(Work instruction)
For every record, give an exact copy that has no pictures in it.

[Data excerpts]
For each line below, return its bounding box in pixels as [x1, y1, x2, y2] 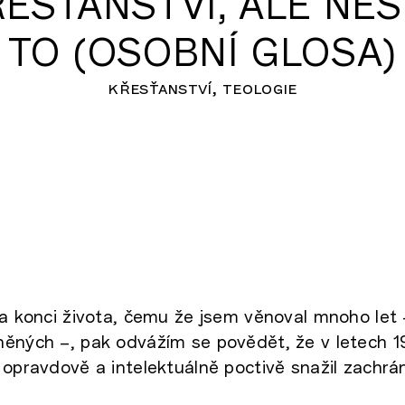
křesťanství [108, 77, 212, 99]
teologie [222, 77, 297, 99]
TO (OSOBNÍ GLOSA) [8, 28, 397, 73]
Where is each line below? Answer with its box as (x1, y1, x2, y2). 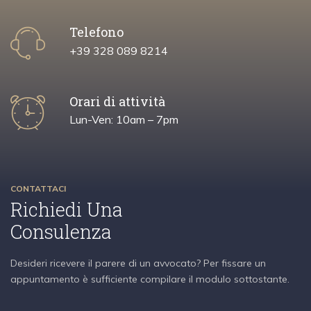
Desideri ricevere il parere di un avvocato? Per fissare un (10, 257, 266, 270)
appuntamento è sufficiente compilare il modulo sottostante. (10, 273, 289, 286)
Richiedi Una (10, 196, 122, 221)
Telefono (69, 24, 124, 41)
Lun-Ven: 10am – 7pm (69, 112, 178, 127)
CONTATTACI (10, 183, 66, 194)
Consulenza (10, 219, 111, 244)
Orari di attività (69, 92, 165, 110)
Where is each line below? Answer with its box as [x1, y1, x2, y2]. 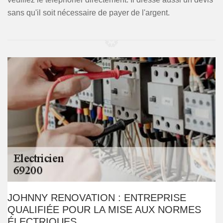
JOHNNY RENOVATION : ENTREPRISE [7, 192, 186, 203]
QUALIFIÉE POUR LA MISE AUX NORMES [7, 204, 201, 215]
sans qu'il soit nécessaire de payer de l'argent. [7, 8, 170, 17]
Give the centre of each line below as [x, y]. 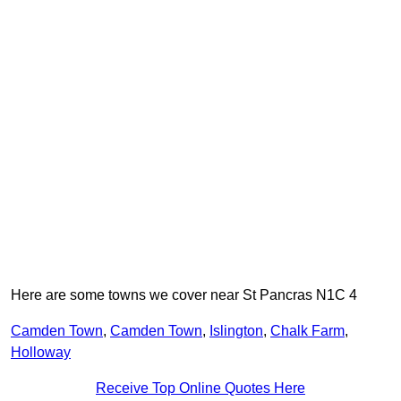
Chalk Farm [307, 331]
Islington [236, 331]
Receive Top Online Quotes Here [200, 388]
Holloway [41, 353]
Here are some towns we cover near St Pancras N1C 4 [184, 295]
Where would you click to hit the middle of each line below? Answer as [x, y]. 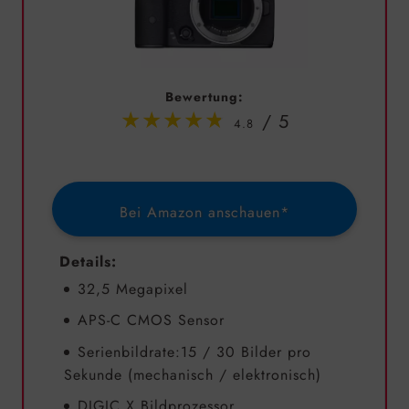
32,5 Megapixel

(Answer to the problem)
For each line below, return its bounding box in pixels as [x1, y1, x2, y2] 
křesťanství [108, 77, 212, 99]
teologie [222, 77, 297, 99]
TO (OSOBNÍ GLOSA) [8, 28, 397, 73]
Where is each line below? Answer with its box as (x1, y1, x2, y2). 
Desideri ricevere il parere di un avvocato? Per fissare un (10, 257, 266, 270)
appuntamento è sufficiente compilare il modulo sottostante. (10, 273, 289, 286)
Richiedi Una (10, 196, 122, 221)
Telefono (69, 24, 124, 41)
Lun-Ven: 10am – 7pm (69, 112, 178, 127)
CONTATTACI (10, 183, 66, 194)
Consulenza (10, 219, 111, 244)
Orari di attività (69, 92, 165, 110)
Where is each line below? Answer with its box as [x1, y1, x2, y2]. 
JOHNNY RENOVATION : ENTREPRISE [7, 192, 186, 203]
QUALIFIÉE POUR LA MISE AUX NORMES [7, 204, 201, 215]
sans qu'il soit nécessaire de payer de l'argent. [7, 8, 170, 17]
Give the centre of each line below as [x, y]. 
Chalk Farm [307, 331]
Islington [236, 331]
Receive Top Online Quotes Here [200, 388]
Holloway [41, 353]
Here are some towns we cover near St Pancras N1C 4 [184, 295]
Where would you click to hit the middle of each line below? Answer as [x, y]. 
32,5 Megapixel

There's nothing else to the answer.